Group of geologic formations in Arizona, US

The Alder Group is a group of geologic formations exposed in the Mazatzal Mountains of central Arizona, US. It dates to the Statherian Period of the Paleoproterozoic and records mountain-building events associated with the assembly of North America.

==Description==
The formation consists of about 3000 ft of metavolcanic and metasedimentary rock exposed in the Mazatzal Mountains. The formation is underlain by the East Verde River Formation and overlain by the Red Rock Group. Together with the younger Mazatzal Group, these groups form the Tonto Basin Supergroup. The formation is mostly volcanic and volcaniclastic sedimentary rock, but with some sedimentary beds formed by weathering of continental rock (terrigenous beds). All have experienced metamorphism. The Alder Group is interpreted as basin fill of an intra-arc basin that formed along what was then the southern coast of Laurentia, the ancient core of North America.

===Formations===
The formation is divided (in ascending stratigraphic order) into the Breadpan, Flying W, Houdon, and Board Cabin Formations. The Breadpan and Houdon Formations are primarily metasedimentary rock, while the Flying W and Board Cabin Formations are primarily metavolcanic rock.

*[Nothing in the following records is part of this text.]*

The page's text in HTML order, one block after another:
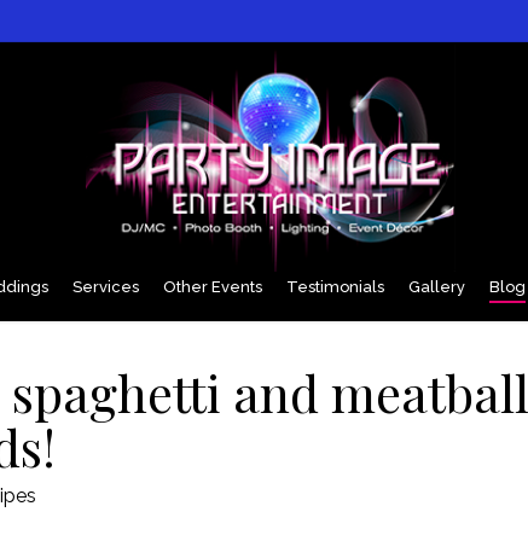
Services Other Events Testimonials Gallery Blog
spaghetti and meatball
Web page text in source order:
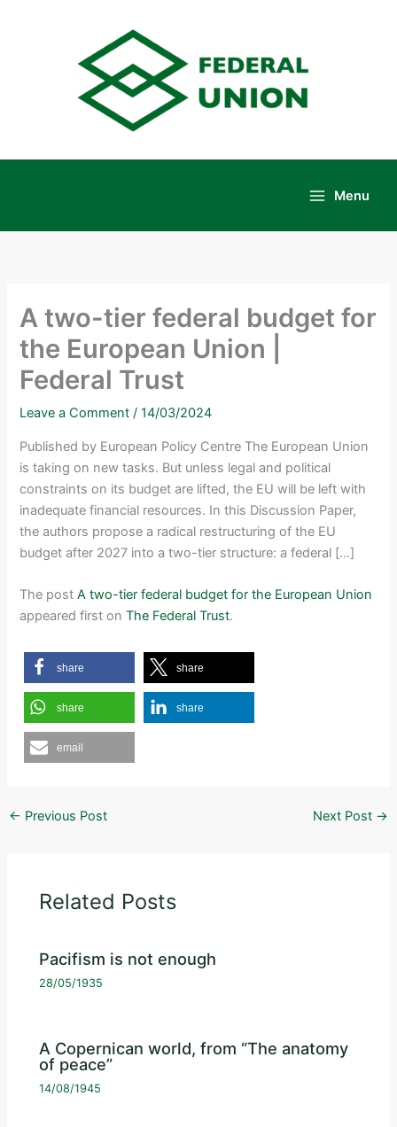
Menu
A two-tier federal budget for
the European Union |
Federal Trust
Leave a Comment /14/03/2024
Published by European Policy Centre The European Union
is taking on new tasks. But unless legal and political
constraints on its budget are lifted, the EU will be left with
inadequate financial resources. In this Discussion Paper,
the authors propose a radical restructuring of the EU
budget after 2027 into a two-tier structure: a federal […]
The postA two-tier federal budget for the European Union
appeared first onThe Federal Trust.
share share
share share
email
← Previous Post Next Post →
Related Posts
Pacifism is not enough
28/05/1935
A Copernican world, from “The anatomy
of peace”
14/08/1945
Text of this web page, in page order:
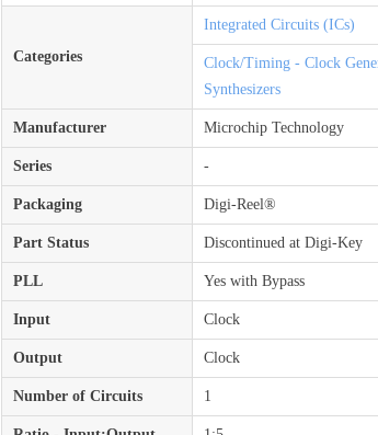
Categories
Integrated Circuits (ICs)
Clock/Timing - Clock
Synthesizers
Manufacturer Microchip Technology
Series -
Packaging Digi-Reel®
Part Status Discontinued at Digi-Key
PLL Yes with Bypass
Input Clock
Output Clock
Number of Circuits 1
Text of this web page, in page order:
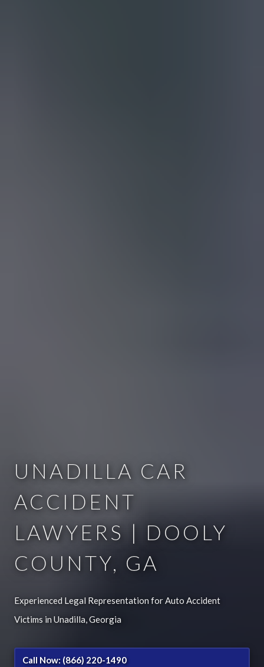
UNADILLA CAR
ACCIDENT
LAWYERS | DOOLY
COUNTY, GA
Experienced Legal Representation for Auto Accident
Victims in Unadilla, Georgia
Call Now: (866) 220-1490
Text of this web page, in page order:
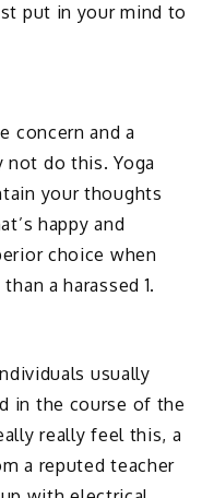
put in your mind to
concern and a
not do this. Yoga
your thoughts
happy and
choice when
a harassed 1.
usually
in the course of the
really feel this, a
a reputed teacher
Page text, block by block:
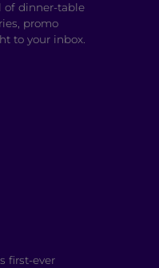
of dinner-table
promo
to your inbox.
first-ever
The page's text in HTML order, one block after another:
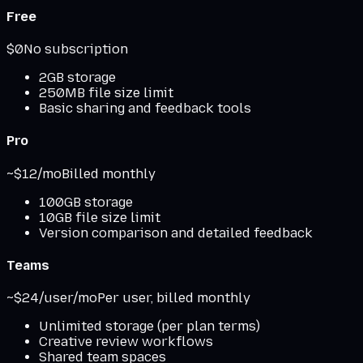
Free
$0No subscription
2GB storage
250MB file size limit
Basic sharing and feedback tools
Pro
~$12/moBilled monthly
100GB storage
10GB file size limit
Version comparison and detailed feedback
Teams
~$24/user/moPer user, billed monthly
Unlimited storage (per plan terms)
Creative review workflows
Shared team spaces

==History of investigation==
The unit was first designated as the Alder sedimentary series by D.H. Wilson in 1939, for exposures near Alder Creek in the Mazatzal Mountains. Wilson originally assigned the unit to the Yavapai Group and believed the beds had been metamorphosed in a single "Mazatzal Revolution". In 1958, C.A. Anderson and S.C. Creasey mapped the unit into the Jerome, Arizona, area, raised it to group rank, and divided it into six formations. That same year, Gordon Castil redesignated the unit as a formation and divided the unit in its original area in the Mazatzal Mountains into three unnamed members.

In 1971, Anderson and coinvestigators refined the definition of the group, restricting it to the Mazatzal Mountains and reassigning the beds in the Jerome area to the Big Bug Group.

In 1993, Karl Karlstrom and S.A. Bowring divided the Alder Group into the Breadpan, Flying W, Houdon, and Board Cabin Formations.